7.Conditions of the Underwriters’ Obligations.The several obligations of the Underwriters hereunder are subject to the accuracy of the respective representations and warranties on the part of the Company Parties and on the date hereof, at the time of purchase, the performance by the Company Parties of their respective obligations hereunder and to the following additional conditions precedent:
(a) You shall have received on the Closing Date or the Option Closing Date, as the case may be, an opinion and negative assurance letter of Kirkland & Ellis LLP, U.S. counsel for the Company, dated the Closing Date or the Option Closing Date, as the case may be, with executed copies for each Underwriter, and in form and substance satisfactory to the Underwriters.
(b) You shall have received on the Closing Date or the Option Closing Date, as the case may be, an opinion of Walkers, Cayman Islands counsel for the Company, addressed to the Underwriters, and dated the Closing Date or the Option Closing Date, as the case may be, with executed copies for each Underwriter, and in form and substance satisfactory to the Underwriters.
(c) You shall have received on the Closing Date or the Option Closing Date, as the case may be, an opinion of Manuela António Lawyers and Notaries, Macau counsel for the Company, addressed to the Underwriters, and dated the Closing Date or the Option Closing Date, as the case may be, with executed copies for each Underwriter, and in form and substance satisfactory to the Underwriters.
(d) You shall have received from Ernst & Young, independent registered public accountants, letters dated, respectively, the date of the Prospectus, the Closing Date and the Option Closing Date, as the case may be, and addressed to the Underwriters (with executed copies for each Underwriter) in the forms satisfactory to the Underwriters, containing statements and information of the type ordinarily included in accountants’ “comfort letters” to underwriters with respect to the financial statements and certain financial information contained in the Registration Statement, the Disclosure Package and the Prospectus,provided that the letter delivered on the Closing Date shall use a“cut-off date” not earlier than three business days preceding the date hereof.

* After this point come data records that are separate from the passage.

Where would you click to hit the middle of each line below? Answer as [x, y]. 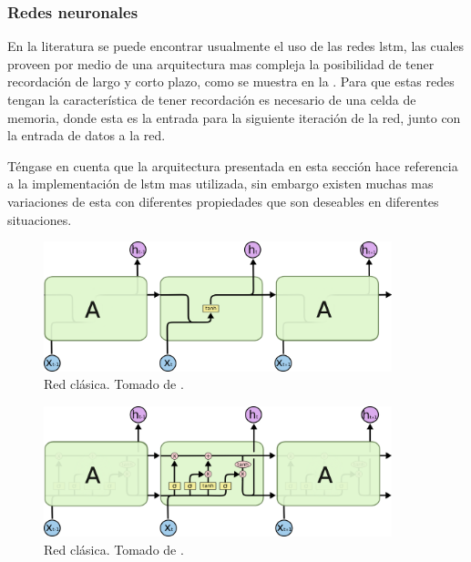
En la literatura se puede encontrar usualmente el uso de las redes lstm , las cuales [236, 46]
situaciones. [40, 219]
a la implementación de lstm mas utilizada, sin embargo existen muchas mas [220, 184]
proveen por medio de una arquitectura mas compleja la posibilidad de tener [221, 63]
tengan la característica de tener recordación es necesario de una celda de [212, 99]
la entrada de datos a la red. [87, 135]
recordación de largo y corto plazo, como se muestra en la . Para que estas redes [231, 82]
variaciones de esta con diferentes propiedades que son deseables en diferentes [223, 201]
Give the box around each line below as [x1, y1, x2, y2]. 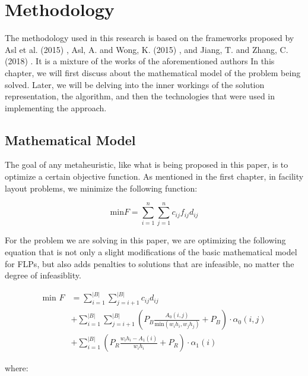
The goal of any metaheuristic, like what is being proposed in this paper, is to [5, 158, 288, 171]
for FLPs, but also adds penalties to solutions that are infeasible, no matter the [5, 257, 294, 270]
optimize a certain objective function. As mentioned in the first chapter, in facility [5, 170, 304, 183]
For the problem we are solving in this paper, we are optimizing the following [5, 234, 286, 246]
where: [5, 362, 28, 374]
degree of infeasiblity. [5, 269, 81, 281]
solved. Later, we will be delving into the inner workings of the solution [5, 78, 265, 90]
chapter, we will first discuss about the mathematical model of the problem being [5, 66, 301, 79]
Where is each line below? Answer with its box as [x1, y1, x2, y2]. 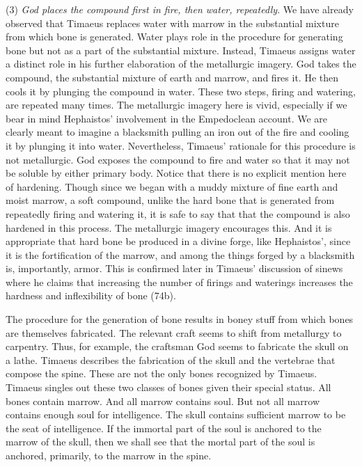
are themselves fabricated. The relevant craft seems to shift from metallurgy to [6, 325, 342, 340]
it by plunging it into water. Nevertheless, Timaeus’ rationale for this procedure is [6, 138, 356, 152]
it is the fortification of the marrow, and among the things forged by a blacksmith [6, 247, 355, 262]
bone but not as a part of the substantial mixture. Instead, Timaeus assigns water [6, 42, 356, 57]
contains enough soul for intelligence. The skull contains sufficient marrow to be [6, 407, 346, 422]
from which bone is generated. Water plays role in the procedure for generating [6, 29, 343, 44]
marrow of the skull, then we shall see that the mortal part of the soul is [6, 434, 315, 449]
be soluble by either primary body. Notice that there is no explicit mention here [6, 166, 347, 180]
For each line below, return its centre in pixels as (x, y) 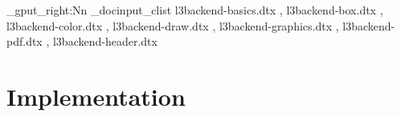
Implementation (96, 96)
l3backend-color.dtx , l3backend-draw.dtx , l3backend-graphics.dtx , (173, 25)
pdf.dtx (25, 41)
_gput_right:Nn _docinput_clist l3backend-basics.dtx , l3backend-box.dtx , (195, 10)
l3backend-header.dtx (105, 41)
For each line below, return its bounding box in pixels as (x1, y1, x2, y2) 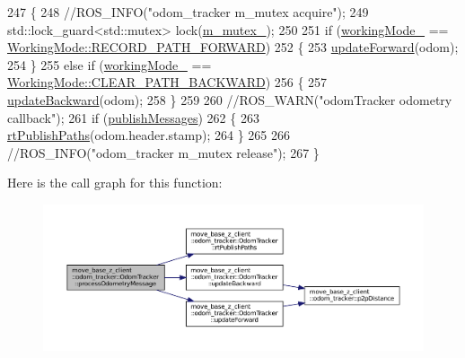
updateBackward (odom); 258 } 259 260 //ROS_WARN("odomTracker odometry (7, 90, 452, 109)
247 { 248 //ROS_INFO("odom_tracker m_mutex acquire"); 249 (7, 3, 369, 21)
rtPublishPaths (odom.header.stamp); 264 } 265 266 (7, 126, 290, 144)
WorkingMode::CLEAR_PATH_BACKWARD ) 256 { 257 (7, 73, 328, 92)
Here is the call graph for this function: (7, 173, 223, 192)
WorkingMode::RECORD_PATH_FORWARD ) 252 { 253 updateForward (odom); (7, 38, 459, 57)
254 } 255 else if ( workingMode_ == (7, 55, 212, 74)
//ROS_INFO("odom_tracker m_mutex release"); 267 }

(e) You shall have received on the Closing Date or the Option Closing Date, as the case may be, an opinion and negative assurance letter of Davis Polk & Wardwell LLP, U.S. counsel for the Underwriters, dated the Closing Date or the Option Closing Date, as the case may be, in form and substance reasonably satisfactory to the Underwriters;
(f) You shall have received on the Closing Date or the Option Closing Date, as the case may be an opinion of Henrique Saldanha, Advogados & Notários, Macau counsel for the Underwriters, dated the Closing Date or the Option Closing Date, as the case may be, in form and substance reasonably satisfactory to the Underwriters;
(g) You shall have received on and as of the Closing Date or the Option Closing Date, as the case may be, an opinion of White & Case LLP, counsel for the Depositary, with respect to such matters as the Underwriters may reasonably request, and such counsel shall have received such documents and information as they may reasonably request to enable them to pass upon such matters.